**THE TASK**. No pictures go into the copy. Write out exactly the lines below from the one containing "4K随机读写IOPS （常用单位为次） (9, 109, 138, 120)" through the one containing "this or if your".

Collected data:
--- --- ---

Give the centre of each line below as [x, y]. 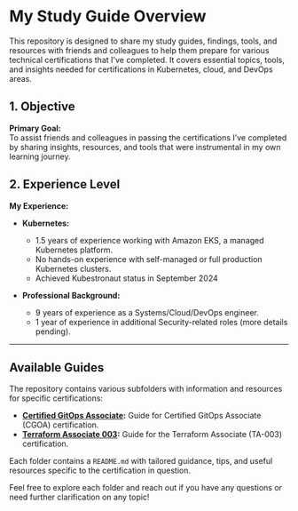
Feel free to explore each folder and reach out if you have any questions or [145, 488]
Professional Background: [71, 295]
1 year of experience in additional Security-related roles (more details [161, 322]
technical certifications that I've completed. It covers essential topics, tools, [147, 60]
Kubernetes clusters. [73, 268]
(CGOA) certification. [60, 425]
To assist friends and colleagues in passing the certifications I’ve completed [148, 137]
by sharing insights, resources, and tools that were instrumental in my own [145, 147]
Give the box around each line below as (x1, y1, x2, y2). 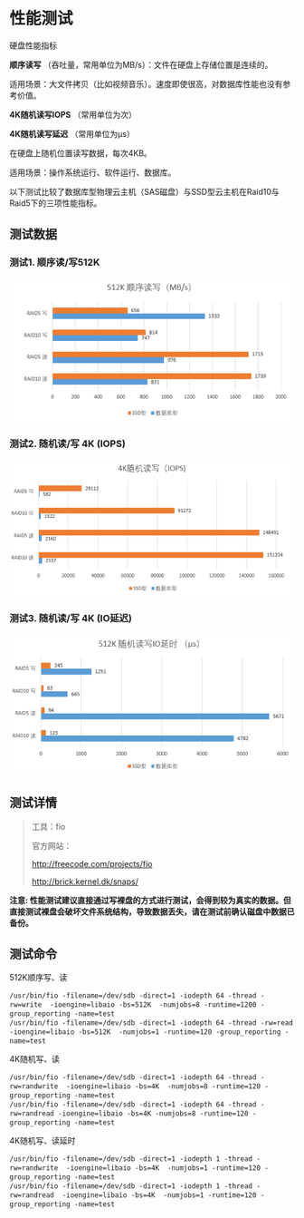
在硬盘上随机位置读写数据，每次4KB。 (9, 147, 152, 159)
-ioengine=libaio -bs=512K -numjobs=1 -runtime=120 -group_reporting (9, 1028, 281, 1037)
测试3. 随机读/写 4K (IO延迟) (9, 612, 133, 625)
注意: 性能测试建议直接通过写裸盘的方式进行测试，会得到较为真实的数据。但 (9, 894, 291, 905)
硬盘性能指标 (9, 40, 57, 51)
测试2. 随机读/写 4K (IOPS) (9, 437, 127, 450)
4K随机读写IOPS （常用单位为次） (9, 109, 138, 120)
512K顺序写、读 (9, 972, 68, 983)
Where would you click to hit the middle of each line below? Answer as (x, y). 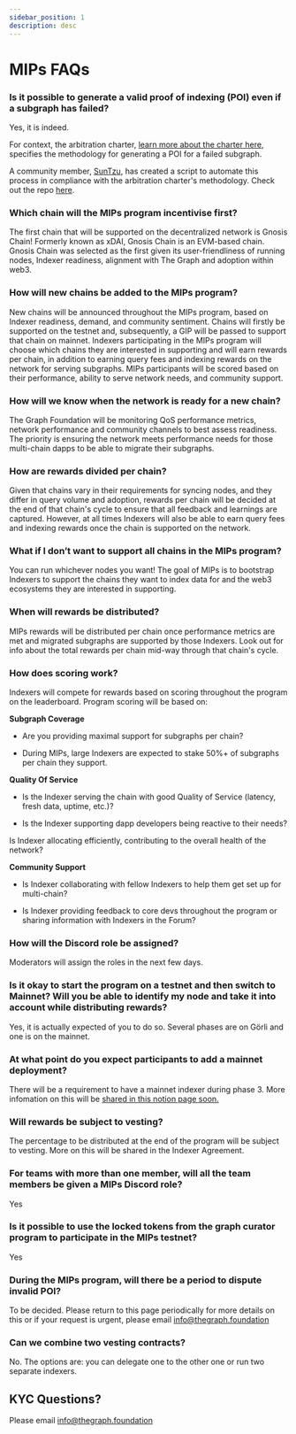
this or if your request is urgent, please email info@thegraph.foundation (139, 1320)
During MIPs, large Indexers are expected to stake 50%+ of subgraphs (151, 753)
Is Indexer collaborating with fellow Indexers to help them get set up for (152, 884)
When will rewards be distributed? (84, 612)
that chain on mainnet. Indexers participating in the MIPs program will (136, 340)
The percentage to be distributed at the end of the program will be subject (144, 1141)
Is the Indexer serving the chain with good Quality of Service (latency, (149, 797)
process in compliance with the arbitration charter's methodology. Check (142, 180)
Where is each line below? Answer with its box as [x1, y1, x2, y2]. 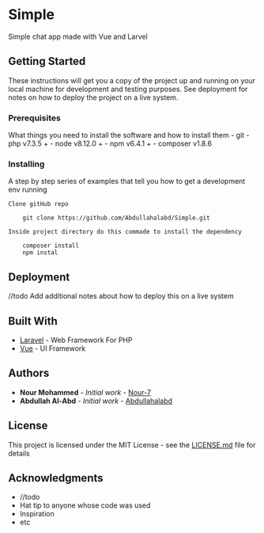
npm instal [22, 249, 58, 257]
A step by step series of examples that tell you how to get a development [8, 177, 246, 186]
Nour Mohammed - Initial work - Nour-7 [19, 387, 152, 397]
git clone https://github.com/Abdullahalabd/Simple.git [22, 214, 211, 223]
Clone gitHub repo [8, 200, 69, 208]
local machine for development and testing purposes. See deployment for [8, 84, 248, 93]
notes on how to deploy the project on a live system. [8, 93, 179, 102]
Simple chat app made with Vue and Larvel [8, 32, 148, 41]
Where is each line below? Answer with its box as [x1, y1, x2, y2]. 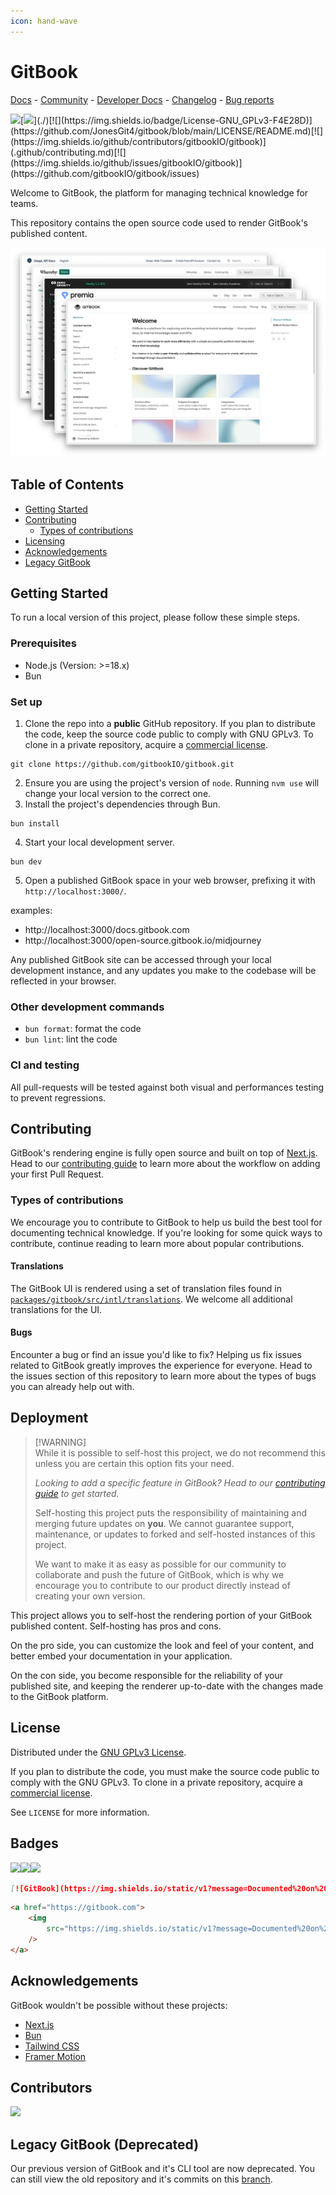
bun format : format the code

--- --- ---

**SOLUTION TO THIS TASK**.
4K随机读写IOPS （常用单位为次） (9, 109, 138, 120)
512K顺序写、读 (9, 972, 68, 983)
Where would you click to hit the middle of each line below? Answer as (x, y). 
this or if your request is urgent, please email info@thegraph.foundation (139, 1320)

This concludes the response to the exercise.